JERUSALEM, Aug. 6 (Xinhua) -- A team from Israel's Sheba Medical Center and Tel Aviv University has successfully grown long-term and pure human kidney organoids from tissue stem cells under laboratory conditions, providing a powerful new tool for researchers and possible advanced transplants in the future.

Choosing research models plays a crucial role in deepening the understanding of kidney diseases and developing new therapies. For instance, animals contributed to many discoveries, but they are not always an accurate reflection of human health and disease.
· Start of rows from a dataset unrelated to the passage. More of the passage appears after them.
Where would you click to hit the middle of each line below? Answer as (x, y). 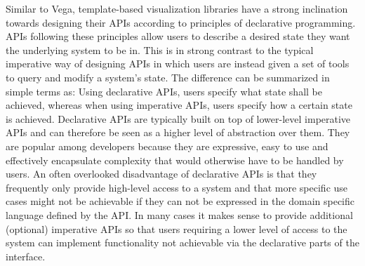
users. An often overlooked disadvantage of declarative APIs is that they (161, 174)
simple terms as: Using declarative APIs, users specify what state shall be (164, 91)
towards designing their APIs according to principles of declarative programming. (181, 22)
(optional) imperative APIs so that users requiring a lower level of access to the (177, 228)
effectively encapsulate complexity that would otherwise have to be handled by (175, 160)
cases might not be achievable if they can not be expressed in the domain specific (180, 201)
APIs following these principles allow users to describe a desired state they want (178, 36)
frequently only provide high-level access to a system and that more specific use (177, 187)
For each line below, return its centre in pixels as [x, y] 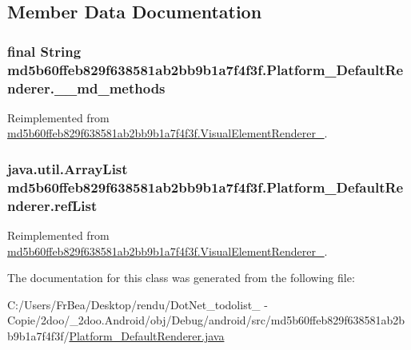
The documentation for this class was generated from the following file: [181, 278]
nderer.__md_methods [86, 87]
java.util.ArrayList [68, 168]
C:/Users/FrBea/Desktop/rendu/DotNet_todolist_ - [138, 304]
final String [44, 51]
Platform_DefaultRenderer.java [147, 336]
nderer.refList [52, 205]
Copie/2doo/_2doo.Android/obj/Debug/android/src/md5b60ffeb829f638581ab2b [206, 320]
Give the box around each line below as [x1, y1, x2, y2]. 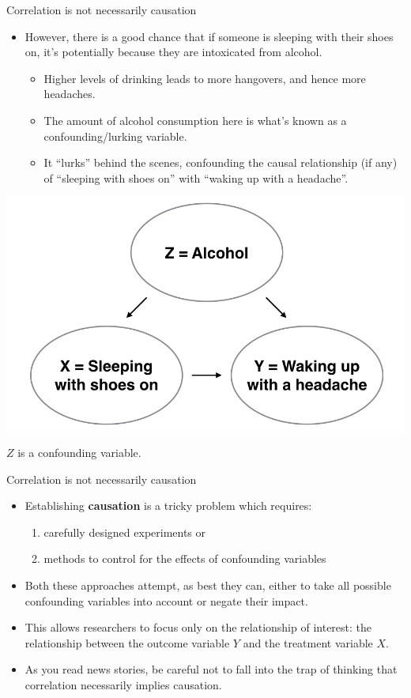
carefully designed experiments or [43, 523, 206, 540]
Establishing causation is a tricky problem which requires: [25, 497, 312, 514]
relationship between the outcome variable [25, 634, 230, 651]
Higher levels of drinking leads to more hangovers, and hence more [43, 70, 366, 86]
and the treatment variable [243, 634, 373, 651]
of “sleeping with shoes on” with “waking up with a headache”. [43, 169, 349, 186]
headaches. [43, 85, 96, 102]
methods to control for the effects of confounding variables [43, 550, 326, 567]
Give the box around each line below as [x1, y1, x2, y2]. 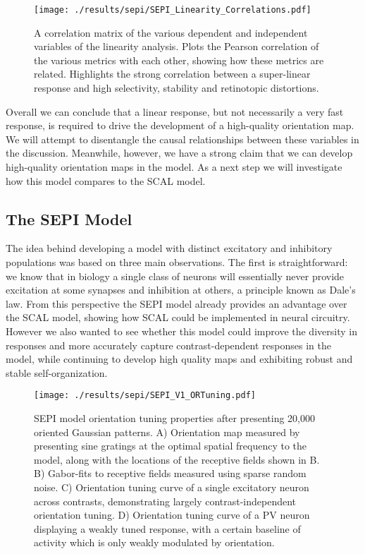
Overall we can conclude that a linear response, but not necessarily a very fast [6, 104, 344, 119]
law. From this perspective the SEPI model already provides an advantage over [6, 296, 347, 311]
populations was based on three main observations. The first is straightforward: [6, 254, 348, 269]
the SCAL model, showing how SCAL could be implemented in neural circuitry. [6, 310, 350, 325]
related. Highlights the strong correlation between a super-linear [34, 66, 311, 81]
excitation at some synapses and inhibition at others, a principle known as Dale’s [6, 282, 356, 297]
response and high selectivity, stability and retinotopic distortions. [34, 80, 319, 95]
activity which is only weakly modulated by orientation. [34, 535, 275, 550]
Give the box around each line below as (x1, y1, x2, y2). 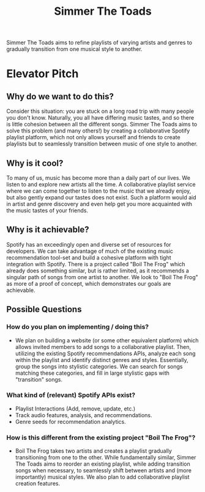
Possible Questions (6, 304, 82, 315)
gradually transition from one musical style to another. (6, 45, 143, 53)
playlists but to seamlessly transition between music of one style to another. (6, 140, 198, 148)
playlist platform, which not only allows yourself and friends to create (6, 134, 181, 141)
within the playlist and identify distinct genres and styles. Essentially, (15, 356, 188, 363)
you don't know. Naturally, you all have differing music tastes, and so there (6, 114, 195, 121)
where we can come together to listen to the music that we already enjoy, (6, 187, 192, 194)
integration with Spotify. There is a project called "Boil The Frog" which (6, 260, 185, 267)

In recent years, organoids have emerged as a promising tool for studying kidney diseases. Despite the name, organoids, grown in the lab from stem cells, aren't miniature organs, but look like three-dimensional hollow balls of cells that closely mimic how the cells behave in the body.

The kidney organoids developed by the Israeli team matured and remained stable for 34 weeks, marking the longest-lived kidney organoid culture to date, as previous organoids broke down within just four weeks, said Sheba Medical Center on Tuesday.

Over the extended culture period, the organoids progressed through stages of creating biological tubes, forming vital kidney structures, including blood filters and urinary ducts, which enabled the researchers to study normal and abnormal kidney development, and test the effects of gene mutations and drug toxicity on fetal kidneys.

This long-term growth sheds light on how kidneys develop and how diseases begin. For example, when the team blocked certain signals in the organoid, they observed birth defects similar to those seen in patients.

The new organoid system also achieved unprecedented purity. In earlier models, the kidney organoids often contained unwanted cell types because they were cultured from pluripotent stem cells that can differentiate into any cell type in the body. In the new study, the organoids are formed exclusively from kidney tissue stem cells, which enables more precise cause-and-effect experiments.

The results have been published in the EMBO Journal.

The researchers said that the new organoids provide "an essentially inexhaustible source of different kidney cells, and a better understanding of their different roles in kidney development and function."

They noted that it also opens the door to regenerative medicine. Kidney tissue grown in the laboratory may be transplanted into the body in the future.